Single by Caetano Veloso

from the album Caetano Veloso
- B-side: "Remelexo"
- Released: 1967
- Genre: Bossa nova, Psychedelic rock, Tropicália
- Label: Phillips
- Songwriter: Caetano Veloso

Caetano Veloso singles chronology
| "Samba Em Paz" (1965) | "Alegria, Alegria" (1967) | "Tropicália" (1968) |

= Alegria, Alegria =

Song by Caetano Veloso

Alegria, Alegria (Joy, Joy or Happiness, Happiness) is a song written and performed by Caetano Veloso. Often referred to as "the Brazilian anthem of 1967", it later appeared on his influential eponymous 1968 album. At first booed at the 1967 Rede Record festival for its use of electric guitars, Caetano's interpretation and attitude eventually won the audience over. It placed fourth at the festival.

Caetano has called it his "best-known song", comparing it to the Rolling Stones' "(I Can't Get No) Satisfaction" in terms of its place in his oeuvre. He partially based the song's composition on the previous year's winner, Chico Buarque's much more conventional "A Banda", purposely incorporating controversial rock and roll instrumentation – provided by the Paulino band The Beat Boys – to provoke the crowd. Although "alegria" means "joy" or "happiness" in Portuguese, the theme of the song is freedom. Caetano took the title phrase from the popular TV personality Chacrinha, who had in turn borrowed it from singer Wilson Simonal.

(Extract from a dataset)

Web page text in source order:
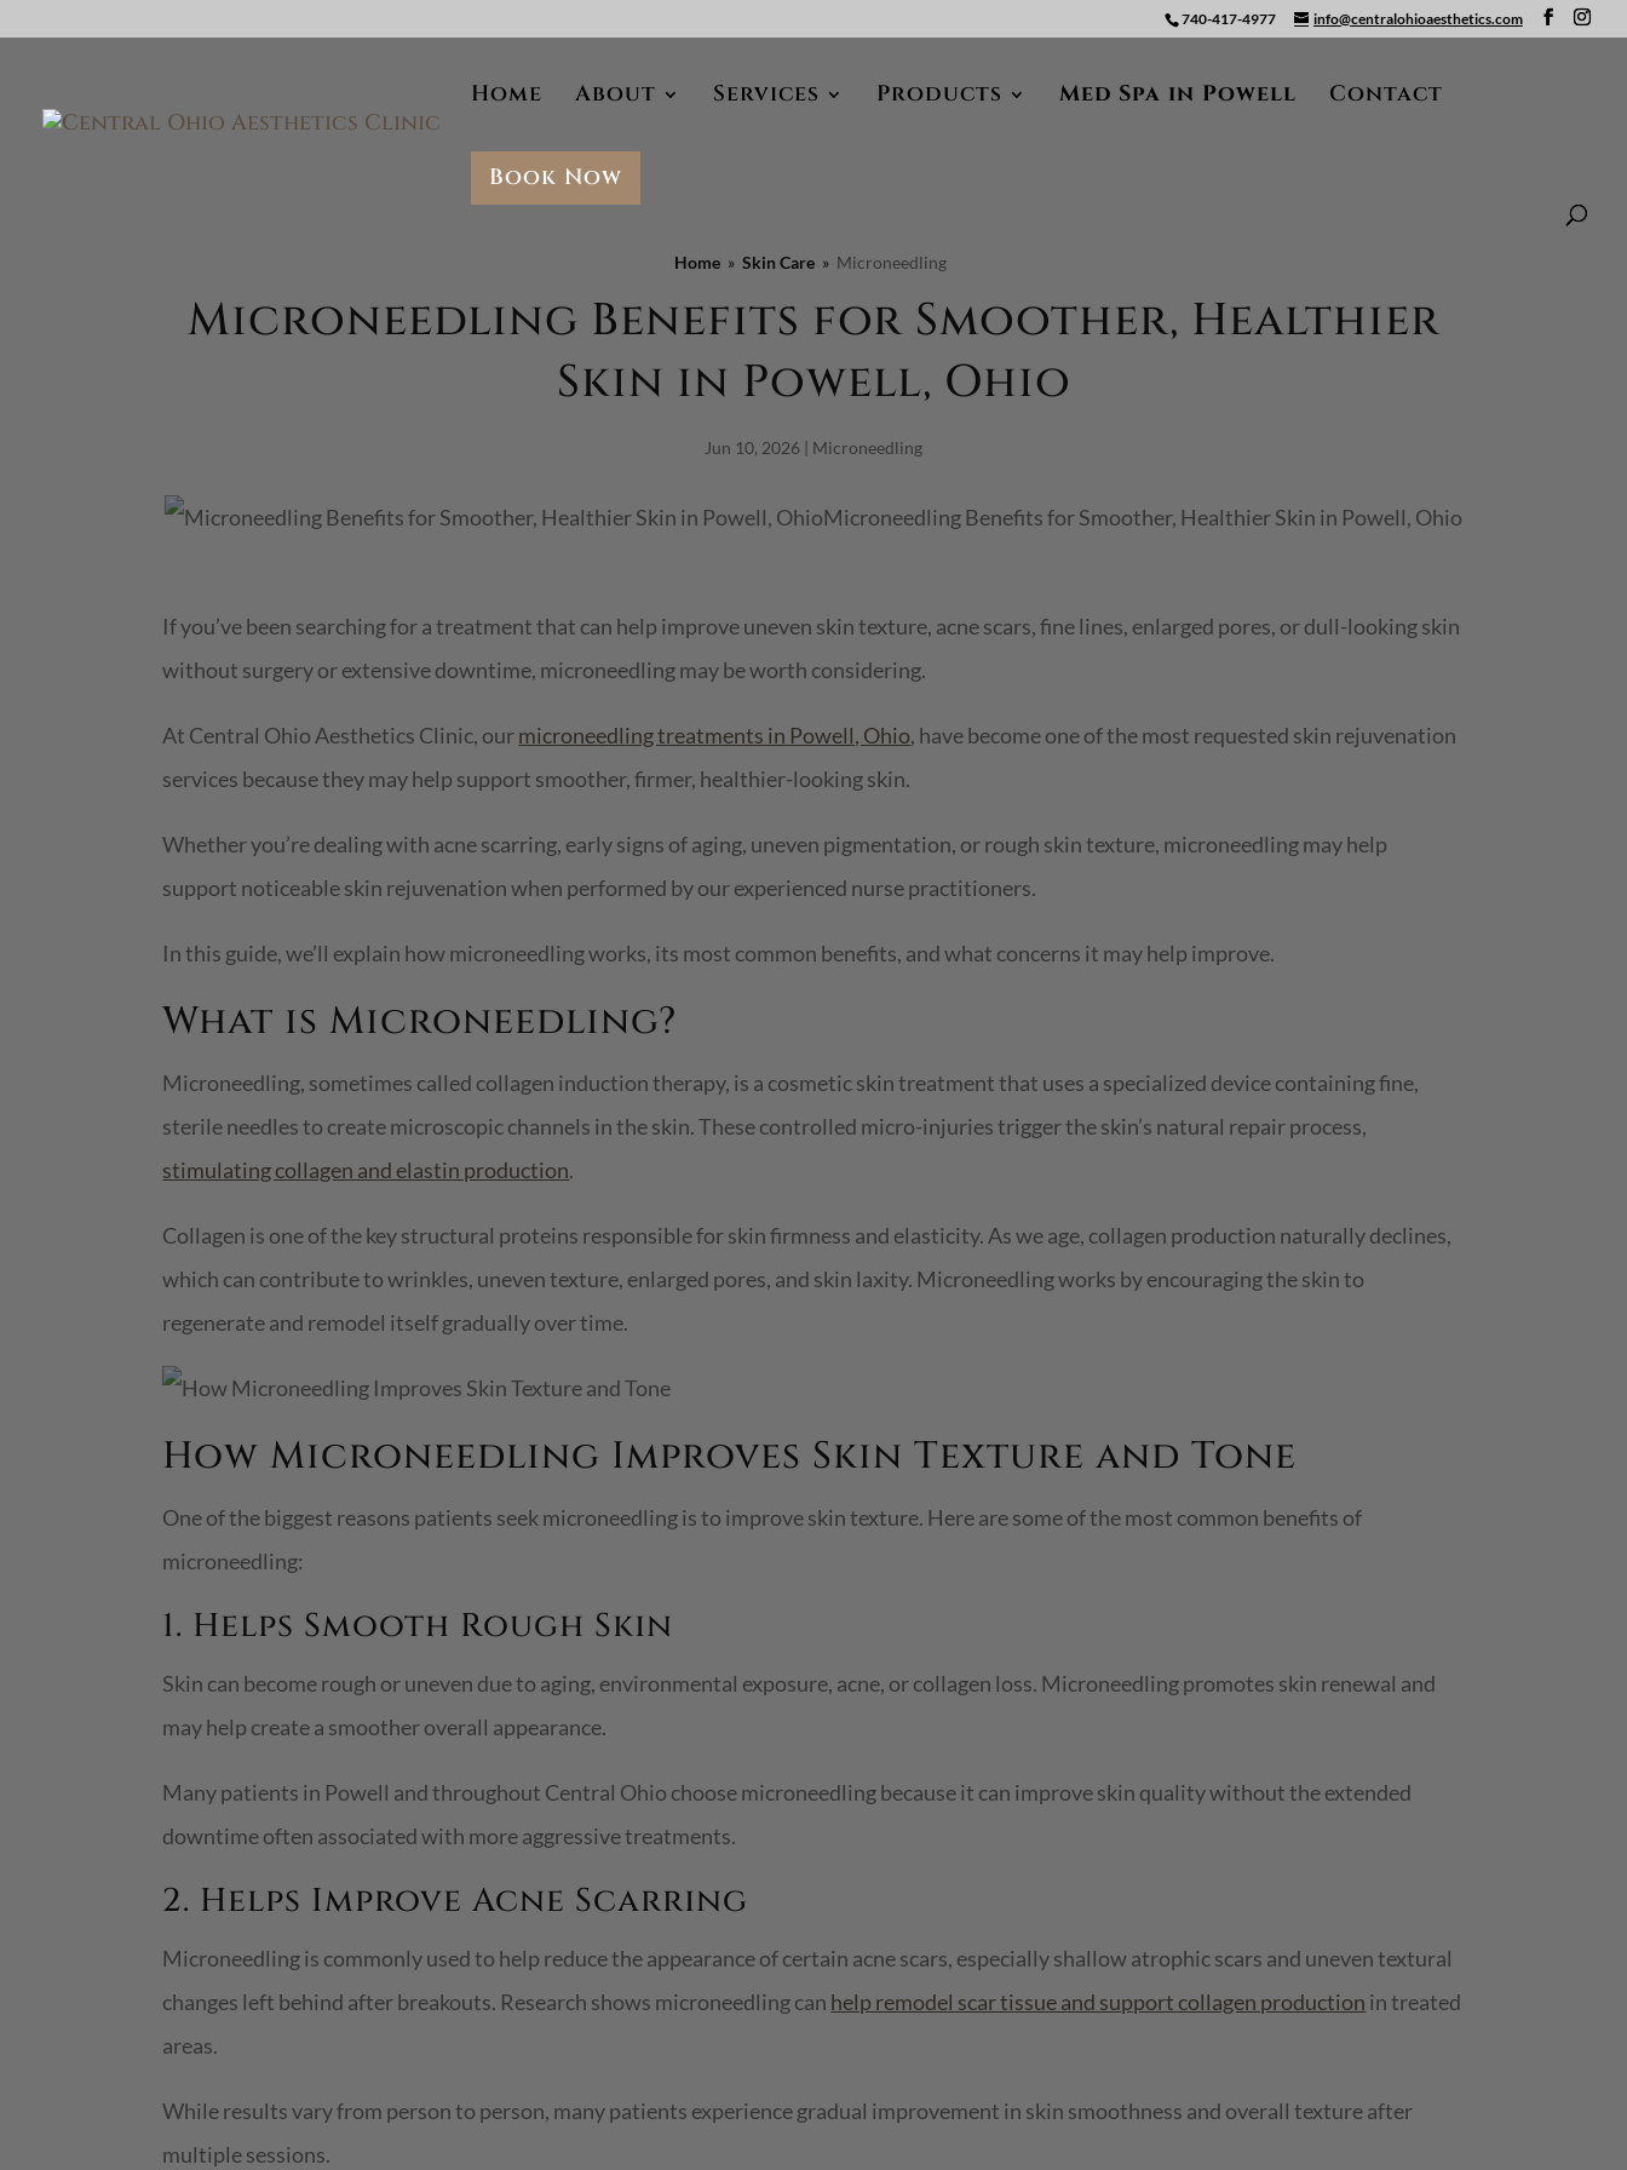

The song is, alongside Daniela Mercury's "O Canto da Cidade", remembered by the population for the 1992 Fernando Collor de Mello impeachment. The miniseries Anos Rebeldes – the theme song for which was "Alegria, Alegria" – was a hit at the time, and Caetano's song was sung during public manifestations in favor of impeachment. Fittingly, Mercury later recorded the song for an album celebrating the thirty years of the Tropicália movement.

The song was voted by the Brazilian edition of Rolling Stone as the 10th greatest Brazilian song.